Background: Hospitalized patients and their families often face challenges in accessing and understanding developments in care plans, test results, and interdisciplinary decisions made during their stay. This knowledge gap causes anxiety, confusion, and missed opportunities for shared decision-making. Enhanced interdisciplinary communication and transparency with patients positively impacts patient satisfaction, readmission rates, patient safety and adherence to medical recommendations (1,2). The use of family-centered communication programs for hospitalized patients has been associated with medical error reduction and improved patient/family experience (3). Traditional bedside communication is often insufficient, however, as acutely ill patients are not always able to engage in their care plan and family members are not often available during rounds. In UC San Diego Division of Hospital Medicine, we hold daily interdisciplinary bedside rounds with patients and their families to discuss the care plan; participation in these rounds has been associated with improved patient engagement, satisfaction, and care quality metrics. However, access to this discussion is limited to those present and able to participate on rounds, narrowing the reach of this intervention.
Purpose: Our goal was to design and implement an electronic patient deliverable to bridge the communication gap between inpatient healthcare providers, hospitalized patients, and their families.
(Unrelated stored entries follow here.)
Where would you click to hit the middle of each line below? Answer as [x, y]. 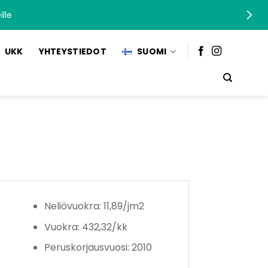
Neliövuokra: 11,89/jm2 [94, 206]
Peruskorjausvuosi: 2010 [98, 248]
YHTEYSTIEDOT [72, 51]
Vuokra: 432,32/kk [86, 227]

We aimed to create a tool that captures key information discussed during daily interdisciplinary bedside rounds, making the care plan accessible to patients and their families via a secure patient portal, to be reviewed at their convenience.
Description: We formed a multidisciplinary work group with representation from hospital medicine, nursing, care management, information technology, and patient experience to design a standardized template (Figure 1) within the secure patient portal to deliver daily care plan summaries to patients. To reduce redundancy, we leveraged data collected in real-time during our interdisciplinary rounds via an electronic health record documentation tool (Figure 2) to populate the patient deliverable. We updated our documentation tool to include click-boxes with patient-facing language so that data could be pulled directly into the deliverable. This delivered report summarizes all critical aspects of the hospitalized patient’s care journey – reason for admission, care plan for the day, remaining clinical milestones, and key elements of discharge planning. This information updates in real-time and can be accessed by patients and authorized family members at any time via the secure portal. Currently, utilization is limited to English-speaking patients with reliable access to the electronic patient portal, highlighting equity gaps to be addressed in its next iteration. Opportunities for expansion include automated notifications for care plan updates, multilingual resources, and digital record access education.
Conclusions: An electronic patient deliverable that summarizes the inpatient multidisciplinary care plan enhances patient-provider communication. By providing hospitalized patients and their families access to real-time updates on care plans and hospital progress, we can better engage in shared decision making and facilitate safe discharge planning. This tool offers a meaningful step toward patient empowerment and improved healthcare transparency.